Due to the three D's -- death, distance and dysfunction -- my dad and I are on our own this year. Since neither of us like to cook nor spend time with other people's relatives, we're celebrating non-traditionally.
Or are we?
After doing some research on the matter, I've discovered that the Pilgrims didn't eat many of the dishes we consider "traditional." They had pumpkin, but no pie, because they didn't have flour for crust. They had cranberries, but no cranberry sauce. There were also no potatoes, sweet or otherwise, no bread, no stuffing and no butter because they had no cows.
In fact, they may not have even eaten turkey. The only first-person account we have of the feast says that the settlers shot "wild fowl," which could have been duck, goose or even swan.
More importantly for those of you who'd like to opt out of cooking, consider this: out of the 140 people at the first Thanksgiving -- 50 settlers and 90 natives -- six women did the cooking. Six. And the next year, the Pilgrims didn't even bother with Thanksgiving dinner, presumably because those six women were exhausted. Or dead.
It would be 50 years before anyone thought to celebrate the Pilgrims' feast. And nearly 250 years before it became a national holiday.

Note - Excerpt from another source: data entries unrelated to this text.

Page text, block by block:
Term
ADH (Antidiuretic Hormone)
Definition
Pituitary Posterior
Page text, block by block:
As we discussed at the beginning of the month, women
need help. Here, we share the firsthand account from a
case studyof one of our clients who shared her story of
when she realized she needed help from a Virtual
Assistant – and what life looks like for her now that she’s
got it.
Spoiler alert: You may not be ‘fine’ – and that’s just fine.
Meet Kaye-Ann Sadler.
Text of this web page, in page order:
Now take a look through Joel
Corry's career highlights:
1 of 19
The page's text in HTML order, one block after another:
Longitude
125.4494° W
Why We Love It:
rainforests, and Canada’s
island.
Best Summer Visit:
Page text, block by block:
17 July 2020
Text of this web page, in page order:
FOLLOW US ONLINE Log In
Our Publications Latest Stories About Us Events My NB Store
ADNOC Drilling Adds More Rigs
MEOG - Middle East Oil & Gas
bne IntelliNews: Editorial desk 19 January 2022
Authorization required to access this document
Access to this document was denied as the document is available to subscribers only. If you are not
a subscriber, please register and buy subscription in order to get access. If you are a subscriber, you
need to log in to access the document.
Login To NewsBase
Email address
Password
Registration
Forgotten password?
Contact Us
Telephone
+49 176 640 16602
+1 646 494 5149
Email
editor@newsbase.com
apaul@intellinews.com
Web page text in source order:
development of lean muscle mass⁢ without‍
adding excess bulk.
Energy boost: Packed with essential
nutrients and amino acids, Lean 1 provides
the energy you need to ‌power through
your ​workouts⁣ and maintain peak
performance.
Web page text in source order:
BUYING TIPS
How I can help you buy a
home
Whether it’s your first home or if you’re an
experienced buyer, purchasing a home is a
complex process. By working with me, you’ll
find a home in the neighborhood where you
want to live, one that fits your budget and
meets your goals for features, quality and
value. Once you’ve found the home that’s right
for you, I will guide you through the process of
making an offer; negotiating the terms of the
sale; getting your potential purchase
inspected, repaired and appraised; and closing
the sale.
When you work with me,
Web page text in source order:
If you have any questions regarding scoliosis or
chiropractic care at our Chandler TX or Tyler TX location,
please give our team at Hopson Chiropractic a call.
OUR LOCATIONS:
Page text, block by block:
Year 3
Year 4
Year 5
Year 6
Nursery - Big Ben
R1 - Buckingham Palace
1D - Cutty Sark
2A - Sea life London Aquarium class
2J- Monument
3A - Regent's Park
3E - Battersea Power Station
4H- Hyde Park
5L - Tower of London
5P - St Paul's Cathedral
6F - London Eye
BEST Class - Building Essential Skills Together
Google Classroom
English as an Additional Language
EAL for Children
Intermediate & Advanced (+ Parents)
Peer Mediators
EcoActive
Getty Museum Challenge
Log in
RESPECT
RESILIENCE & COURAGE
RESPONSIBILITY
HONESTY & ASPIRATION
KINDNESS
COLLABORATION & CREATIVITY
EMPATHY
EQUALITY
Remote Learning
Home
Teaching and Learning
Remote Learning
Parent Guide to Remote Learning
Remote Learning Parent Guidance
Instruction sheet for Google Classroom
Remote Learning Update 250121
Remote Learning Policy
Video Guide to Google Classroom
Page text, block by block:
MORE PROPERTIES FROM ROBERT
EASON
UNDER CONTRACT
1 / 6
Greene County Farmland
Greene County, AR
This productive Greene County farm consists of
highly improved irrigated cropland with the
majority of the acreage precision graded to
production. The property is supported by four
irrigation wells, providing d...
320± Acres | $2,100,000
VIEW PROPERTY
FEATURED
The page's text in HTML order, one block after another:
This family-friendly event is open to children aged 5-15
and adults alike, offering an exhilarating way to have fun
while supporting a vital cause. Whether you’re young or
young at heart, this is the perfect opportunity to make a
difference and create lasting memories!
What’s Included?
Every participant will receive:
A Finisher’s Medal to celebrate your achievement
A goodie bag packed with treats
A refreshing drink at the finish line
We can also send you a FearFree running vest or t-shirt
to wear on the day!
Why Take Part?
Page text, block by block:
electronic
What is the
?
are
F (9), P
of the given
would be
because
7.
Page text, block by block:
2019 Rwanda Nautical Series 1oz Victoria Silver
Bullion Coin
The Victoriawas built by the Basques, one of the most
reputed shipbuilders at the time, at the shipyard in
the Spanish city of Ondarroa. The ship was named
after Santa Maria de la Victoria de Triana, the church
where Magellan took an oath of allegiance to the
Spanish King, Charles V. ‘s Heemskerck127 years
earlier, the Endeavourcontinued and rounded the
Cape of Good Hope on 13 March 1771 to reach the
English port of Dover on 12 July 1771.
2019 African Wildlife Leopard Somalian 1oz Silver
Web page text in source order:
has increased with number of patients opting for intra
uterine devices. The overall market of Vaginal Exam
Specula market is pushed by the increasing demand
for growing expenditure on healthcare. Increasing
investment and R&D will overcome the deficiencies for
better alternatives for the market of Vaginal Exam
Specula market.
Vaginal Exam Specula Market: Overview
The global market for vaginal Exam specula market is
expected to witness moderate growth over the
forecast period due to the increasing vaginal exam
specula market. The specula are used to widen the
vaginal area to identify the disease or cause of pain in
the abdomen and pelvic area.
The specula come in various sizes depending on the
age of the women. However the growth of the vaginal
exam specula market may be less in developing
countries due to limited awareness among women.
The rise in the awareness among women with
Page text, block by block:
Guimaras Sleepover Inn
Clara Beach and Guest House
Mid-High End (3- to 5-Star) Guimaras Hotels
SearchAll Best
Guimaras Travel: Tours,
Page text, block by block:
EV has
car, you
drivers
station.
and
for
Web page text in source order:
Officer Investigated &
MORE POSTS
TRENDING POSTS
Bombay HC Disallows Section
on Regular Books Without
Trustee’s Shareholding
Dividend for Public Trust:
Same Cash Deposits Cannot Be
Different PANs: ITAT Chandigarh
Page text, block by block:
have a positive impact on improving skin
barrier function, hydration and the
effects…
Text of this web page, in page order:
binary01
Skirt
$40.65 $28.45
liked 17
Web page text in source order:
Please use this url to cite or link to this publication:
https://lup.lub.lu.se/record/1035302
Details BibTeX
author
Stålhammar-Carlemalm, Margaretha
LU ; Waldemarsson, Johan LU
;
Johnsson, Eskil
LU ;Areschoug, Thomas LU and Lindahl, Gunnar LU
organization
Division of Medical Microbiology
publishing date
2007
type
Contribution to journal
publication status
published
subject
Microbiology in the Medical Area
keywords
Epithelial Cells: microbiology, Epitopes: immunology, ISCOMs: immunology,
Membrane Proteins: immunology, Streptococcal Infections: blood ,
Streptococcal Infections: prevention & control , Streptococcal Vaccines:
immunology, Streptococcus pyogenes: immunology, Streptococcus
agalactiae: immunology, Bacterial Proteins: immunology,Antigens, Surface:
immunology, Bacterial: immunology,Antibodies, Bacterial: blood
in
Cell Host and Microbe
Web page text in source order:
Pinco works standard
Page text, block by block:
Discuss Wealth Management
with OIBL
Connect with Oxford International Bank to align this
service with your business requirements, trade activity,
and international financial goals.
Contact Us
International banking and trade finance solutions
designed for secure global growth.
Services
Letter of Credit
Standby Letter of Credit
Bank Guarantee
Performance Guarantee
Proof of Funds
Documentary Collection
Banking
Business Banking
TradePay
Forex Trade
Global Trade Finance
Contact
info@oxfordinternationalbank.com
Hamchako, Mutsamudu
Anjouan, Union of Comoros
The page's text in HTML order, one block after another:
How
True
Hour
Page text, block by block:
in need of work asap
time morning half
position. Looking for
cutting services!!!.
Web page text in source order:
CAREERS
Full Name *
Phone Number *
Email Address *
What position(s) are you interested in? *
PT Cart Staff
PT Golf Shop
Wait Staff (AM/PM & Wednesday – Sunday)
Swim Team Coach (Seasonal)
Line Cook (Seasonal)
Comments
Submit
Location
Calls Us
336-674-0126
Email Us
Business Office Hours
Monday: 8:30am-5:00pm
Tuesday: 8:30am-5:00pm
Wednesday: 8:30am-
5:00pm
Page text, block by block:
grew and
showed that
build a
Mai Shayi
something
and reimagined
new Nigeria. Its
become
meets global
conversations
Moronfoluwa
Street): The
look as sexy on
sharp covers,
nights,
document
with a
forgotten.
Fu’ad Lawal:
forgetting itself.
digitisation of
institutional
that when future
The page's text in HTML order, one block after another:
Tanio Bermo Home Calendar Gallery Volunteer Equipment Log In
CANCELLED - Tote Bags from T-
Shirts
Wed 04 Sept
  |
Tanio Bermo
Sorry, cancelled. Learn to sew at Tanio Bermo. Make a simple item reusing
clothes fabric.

For the latter we can thank a 19th century overachiever named Sarah Josepha Hale. Hale was the editor of the leading 19th century women's magazine, a widow who raised five children alone, and published more than 50 volumes of work (including the best-known nursery rhyme in the English language, "Mary Had a Little Lamb"). I'm presuming she was also the kind of woman who didn't mind cooking for 140, because she somehow found time to write over a thousand letters to Abraham Lincoln urging him to turn Thanksgiving into a federal holiday. I'm sure Lincoln got so sick of her he said, "Someone just shoot me."
So my father and I have decided it's okay to celebrate Thanksgiving by eating the food for which we're most thankful -- macaroni and cheese. Prepared by a different D -- the corner deli.
And that, my friends, is The Upside.